In addition to the down regulation of GABA receptors in chronic ethanol users, there is an upregulation in NMDA receptor subtypes. Although the pathophysiology is much more complex, when ethanol abstinence occurs, there is a shortage of GABA-mediated CNS inhibition and a surplus of glutamate-mediated CNS excitation. If GABA agonists are the mainstay of treatment, why not also target the NMDA receptor? Enter ketamine.

The Data

Only one study exists and was published recently.

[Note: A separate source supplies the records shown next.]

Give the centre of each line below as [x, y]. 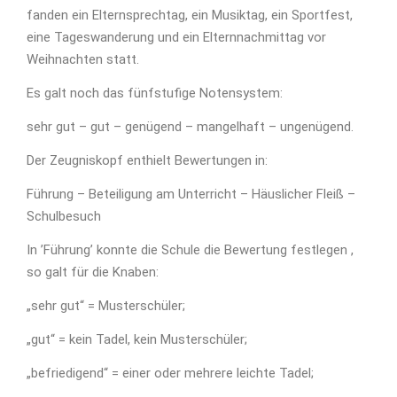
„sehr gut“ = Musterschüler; [106, 306]
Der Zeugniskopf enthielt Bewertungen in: [147, 160]
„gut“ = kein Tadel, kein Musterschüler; [137, 339]
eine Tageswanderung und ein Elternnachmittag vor [176, 37]
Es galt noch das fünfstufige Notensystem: [155, 93]
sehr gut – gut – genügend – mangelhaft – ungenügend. [190, 127]
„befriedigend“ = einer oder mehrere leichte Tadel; [170, 373]
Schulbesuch [64, 216]

  • Retrospective review of 23 adult patients administered ketamine specifically for management of AWS.
  • Mean time to initiation of ketamine from first treatment of AWS, and total duration of therapy were 33.6 and 55.8 hours, respectively.
  • Mean initial infusion dose and median total infusion rate were 0.21 and 0.20 mg/kg/h, respectively.
  • No change in sedation or alcohol withdrawal scores within 6 hours of ketamine initiation.
  • Median change in benzodiazepine requirements at 12 and 24 hours post-ketamine initiation were -40.0 and -13.3 mg, respectively.
  • One documented adverse reaction of oversedation, requiring dose reduction.
  • Authors concluded that ketamine appears to reduce benzodiazepine requirements and is well tolerated at low doses.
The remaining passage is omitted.